To start the authentication process, A gives B his certificate.

The certificate tells B who A is claiming to be (the identity), what A's public key is, and what CA is being
used to certify the certificate.

B will first make sure that the certificate is valid by checking the CA's digital signature to make sure that
the CA actually signed the certificate and that the certificate hasn't been tampered with. (This is where B
must trust the CA that signed A's certificate.)

Once B has checked out A's certificate, B must make sure that A really is the person identified in the
certificate.

B generates a random message and sends it to A, asking A to encrypt it.

A encrypts the message using his private key, and sends it back to B.

B decrypts the message using A's public key.

If this results in the original random message, then B knows that A is who he says he is.

Now that B trusts A's identity, the same operation must happen in reverse.

B sends A her certificate, A validates the certificate and sends a challenge message to be encrypted.

B encrypts the message and sends it back to A, and A decrypts it and compares it with the original.

If it matches, then A knows that B is who she says she is.

15
PANIMALAR INSTITUTE OF TECHNOLOGY DEPT OF CSE
At this point, A and B have established a connection to each other and are certain that they know each
others' identities.

5. Confidential Communication

By default, GSI does not establish confidential (encrypted) communication between parties.
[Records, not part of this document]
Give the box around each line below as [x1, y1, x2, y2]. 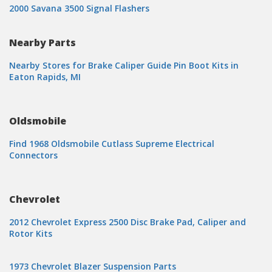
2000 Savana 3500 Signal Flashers [9, 2, 149, 14]
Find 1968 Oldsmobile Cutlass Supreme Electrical [9, 138, 214, 149]
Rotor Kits [9, 228, 52, 239]
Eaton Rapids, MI [9, 71, 81, 83]
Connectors [9, 149, 58, 161]
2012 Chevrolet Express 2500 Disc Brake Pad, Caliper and [9, 216, 246, 228]
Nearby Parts [9, 36, 76, 49]
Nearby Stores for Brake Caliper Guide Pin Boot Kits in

Once mutual
authentication is performed, GSI gets out of the way so that communication can occur without the
overhead of constant encryption and decryption.
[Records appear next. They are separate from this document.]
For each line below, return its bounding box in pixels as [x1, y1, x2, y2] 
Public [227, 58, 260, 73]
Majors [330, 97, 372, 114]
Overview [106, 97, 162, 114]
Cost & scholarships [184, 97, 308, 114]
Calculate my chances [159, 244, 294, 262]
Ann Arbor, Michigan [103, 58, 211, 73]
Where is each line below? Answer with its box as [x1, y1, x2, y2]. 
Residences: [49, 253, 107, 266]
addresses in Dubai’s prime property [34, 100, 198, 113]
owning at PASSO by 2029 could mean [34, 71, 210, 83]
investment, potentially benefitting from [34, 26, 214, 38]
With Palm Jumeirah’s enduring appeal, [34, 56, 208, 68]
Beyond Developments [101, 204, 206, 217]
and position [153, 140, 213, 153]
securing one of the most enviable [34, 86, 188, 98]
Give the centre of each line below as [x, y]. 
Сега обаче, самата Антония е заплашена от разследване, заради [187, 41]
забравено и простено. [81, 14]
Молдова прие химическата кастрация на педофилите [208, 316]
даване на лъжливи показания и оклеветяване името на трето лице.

GSI can easily be used to establish a shared key for encryption if confidential communication is desired.
Recently relaxed United States export laws now allow us to include encrypted communication as a
standard optional feature of GSI.

A related security feature is communication integrity. Integrity means that an eavesdropper may be able
to read communication between two parties but is not able to modify the communication in any way.
GSI provides communication integrity by default. (It can be turned off if desired). Communication
integrity introduces some overhead in communication, but not as large an overhead as encryption.

6. Securing Private Keys

The core GSI software provided by the Globus Toolkit expects the user's private key to be stored in a file
in the local computer's storage. To prevent other users of the computer from stealing the private key, the
file that contains the key is encrypted via a password (also known as a passphrase). To use GSI, the user
must enter the passphrase required to decrypt the file containing their private key.

We have also prototyped the use of cryptographic smartcards in conjunction with GSI. This allows users
to store their private key on a smartcard rather than in a file system, making it still more difficult for
others to gain access to the key.

7. Delegation, Single Sign-On and Proxy Certificates

GSI provides a delegation capability: an extension of the standard SSL protocol which reduces the
number of times the user must enter his passphrase. If a Grid computation requires that several Grid
resources be used (each requiring mutual authentication), or if there is a need to have agents (local or
remote) requesting services on behalf of a user, the need to re-enter the user's passphrase can be avoided
by creating a proxy.

16
PANIMALAR INSTITUTE OF TECHNOLOGY DEPT OF CSE
A proxy consists of a new certificate and a private key. The key pair that is used for the proxy, i.e. the
public key embedded in the certificate and the private key, may either be regenerated for each proxy or
obtained by other means. The new certificate contains the owner's identity, modified slightly to indicate
that it is a proxy. The new certificate is signed by the owner, rather than a CA. (See diagram below.) The
certificate also includes a time notation after which the proxy should no longer be accepted by others.
Proxies have limited lifetimes.

Figure 1.1. The new certificate is signed by the owner, rather than a CA.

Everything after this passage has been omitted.